WHAT YOU WILL DO.
An exact transcript of all the records is required, with nothing left out.

[Dataset entries]
- - - - -

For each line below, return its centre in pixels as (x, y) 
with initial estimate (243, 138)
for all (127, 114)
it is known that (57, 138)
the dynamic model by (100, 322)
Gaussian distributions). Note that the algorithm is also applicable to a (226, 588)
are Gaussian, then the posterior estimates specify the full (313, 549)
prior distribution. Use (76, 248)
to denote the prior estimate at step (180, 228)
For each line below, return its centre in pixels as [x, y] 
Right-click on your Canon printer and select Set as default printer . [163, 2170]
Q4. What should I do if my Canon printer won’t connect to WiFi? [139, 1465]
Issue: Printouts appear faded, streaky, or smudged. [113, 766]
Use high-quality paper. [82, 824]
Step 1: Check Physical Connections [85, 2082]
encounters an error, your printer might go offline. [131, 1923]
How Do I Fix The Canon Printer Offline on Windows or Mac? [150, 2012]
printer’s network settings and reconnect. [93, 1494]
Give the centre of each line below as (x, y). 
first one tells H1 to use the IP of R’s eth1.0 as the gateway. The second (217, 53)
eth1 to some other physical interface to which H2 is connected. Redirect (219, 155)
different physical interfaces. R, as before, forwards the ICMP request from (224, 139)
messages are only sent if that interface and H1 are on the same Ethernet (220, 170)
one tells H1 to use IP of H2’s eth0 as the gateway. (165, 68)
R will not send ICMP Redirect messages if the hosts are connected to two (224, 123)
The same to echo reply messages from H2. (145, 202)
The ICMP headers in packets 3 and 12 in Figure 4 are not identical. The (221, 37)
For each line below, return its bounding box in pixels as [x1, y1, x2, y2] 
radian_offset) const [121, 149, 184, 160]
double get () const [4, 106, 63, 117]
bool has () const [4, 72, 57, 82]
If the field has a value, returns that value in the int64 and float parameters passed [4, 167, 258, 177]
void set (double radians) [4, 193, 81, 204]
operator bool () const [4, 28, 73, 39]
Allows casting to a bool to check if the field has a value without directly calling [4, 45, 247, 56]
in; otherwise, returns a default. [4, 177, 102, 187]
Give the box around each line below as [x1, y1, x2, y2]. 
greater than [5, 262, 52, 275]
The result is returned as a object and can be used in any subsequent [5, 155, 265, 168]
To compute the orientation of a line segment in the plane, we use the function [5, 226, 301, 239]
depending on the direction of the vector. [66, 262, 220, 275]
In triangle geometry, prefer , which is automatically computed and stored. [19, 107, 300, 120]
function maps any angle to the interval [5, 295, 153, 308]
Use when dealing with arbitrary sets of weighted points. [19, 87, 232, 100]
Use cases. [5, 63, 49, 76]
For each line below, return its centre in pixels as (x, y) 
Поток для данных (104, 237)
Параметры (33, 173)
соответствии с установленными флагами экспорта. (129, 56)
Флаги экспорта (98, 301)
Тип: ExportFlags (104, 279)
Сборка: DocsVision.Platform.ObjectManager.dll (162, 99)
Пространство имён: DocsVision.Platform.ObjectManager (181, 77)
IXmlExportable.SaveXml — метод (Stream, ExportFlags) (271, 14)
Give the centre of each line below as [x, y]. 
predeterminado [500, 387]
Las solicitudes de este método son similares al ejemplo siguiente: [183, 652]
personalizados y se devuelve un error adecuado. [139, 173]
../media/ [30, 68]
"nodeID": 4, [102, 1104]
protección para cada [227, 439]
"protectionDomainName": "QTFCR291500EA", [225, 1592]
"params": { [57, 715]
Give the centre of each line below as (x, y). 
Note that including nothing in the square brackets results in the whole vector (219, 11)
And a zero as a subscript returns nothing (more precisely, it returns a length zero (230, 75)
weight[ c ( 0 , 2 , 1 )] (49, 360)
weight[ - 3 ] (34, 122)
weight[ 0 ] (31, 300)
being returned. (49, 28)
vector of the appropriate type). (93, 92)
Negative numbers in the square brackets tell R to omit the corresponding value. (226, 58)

- - - - -

YOUR SOLUTION.
For each line below, return its centre in pixels as (x, y) 
with initial estimate (243, 138)
for all (127, 114)
it is known that (57, 138)
the dynamic model by (100, 322)
Gaussian distributions). Note that the algorithm is also applicable to a (226, 588)
are Gaussian, then the posterior estimates specify the full (313, 549)
prior distribution. Use (76, 248)
to denote the prior estimate at step (180, 228)
For each line below, return its centre in pixels as [x, y] 
Right-click on your Canon printer and select Set as default printer . [163, 2170]
Q4. What should I do if my Canon printer won’t connect to WiFi? [139, 1465]
Issue: Printouts appear faded, streaky, or smudged. [113, 766]
Use high-quality paper. [82, 824]
Step 1: Check Physical Connections [85, 2082]
encounters an error, your printer might go offline. [131, 1923]
How Do I Fix The Canon Printer Offline on Windows or Mac? [150, 2012]
printer’s network settings and reconnect. [93, 1494]
Give the centre of each line below as (x, y). 
first one tells H1 to use the IP of R’s eth1.0 as the gateway. The second (217, 53)
eth1 to some other physical interface to which H2 is connected. Redirect (219, 155)
different physical interfaces. R, as before, forwards the ICMP request from (224, 139)
messages are only sent if that interface and H1 are on the same Ethernet (220, 170)
one tells H1 to use IP of H2’s eth0 as the gateway. (165, 68)
R will not send ICMP Redirect messages if the hosts are connected to two (224, 123)
The same to echo reply messages from H2. (145, 202)
The ICMP headers in packets 3 and 12 in Figure 4 are not identical. The (221, 37)
For each line below, return its bounding box in pixels as [x1, y1, x2, y2] 
radian_offset) const [121, 149, 184, 160]
double get () const [4, 106, 63, 117]
bool has () const [4, 72, 57, 82]
If the field has a value, returns that value in the int64 and float parameters passed [4, 167, 258, 177]
void set (double radians) [4, 193, 81, 204]
operator bool () const [4, 28, 73, 39]
Allows casting to a bool to check if the field has a value without directly calling [4, 45, 247, 56]
in; otherwise, returns a default. [4, 177, 102, 187]
Give the box around each line below as [x1, y1, x2, y2]. 
greater than [5, 262, 52, 275]
The result is returned as a object and can be used in any subsequent [5, 155, 265, 168]
To compute the orientation of a line segment in the plane, we use the function [5, 226, 301, 239]
depending on the direction of the vector. [66, 262, 220, 275]
In triangle geometry, prefer , which is automatically computed and stored. [19, 107, 300, 120]
function maps any angle to the interval [5, 295, 153, 308]
Use when dealing with arbitrary sets of weighted points. [19, 87, 232, 100]
Use cases. [5, 63, 49, 76]
For each line below, return its centre in pixels as (x, y) 
Поток для данных (104, 237)
Параметры (33, 173)
соответствии с установленными флагами экспорта. (129, 56)
Флаги экспорта (98, 301)
Тип: ExportFlags (104, 279)
Сборка: DocsVision.Platform.ObjectManager.dll (162, 99)
Пространство имён: DocsVision.Platform.ObjectManager (181, 77)
IXmlExportable.SaveXml — метод (Stream, ExportFlags) (271, 14)
Give the centre of each line below as [x, y]. 
predeterminado [500, 387]
Las solicitudes de este método son similares al ejemplo siguiente: [183, 652]
personalizados y se devuelve un error adecuado. [139, 173]
../media/ [30, 68]
"nodeID": 4, [102, 1104]
protección para cada [227, 439]
"protectionDomainName": "QTFCR291500EA", [225, 1592]
"params": { [57, 715]
Give the centre of each line below as (x, y). 
Note that including nothing in the square brackets results in the whole vector (219, 11)
And a zero as a subscript returns nothing (more precisely, it returns a length zero (230, 75)
weight[ c ( 0 , 2 , 1 )] (49, 360)
weight[ - 3 ] (34, 122)
weight[ 0 ] (31, 300)
being returned. (49, 28)
vector of the appropriate type). (93, 92)
Negative numbers in the square brackets tell R to omit the corresponding value. (226, 58)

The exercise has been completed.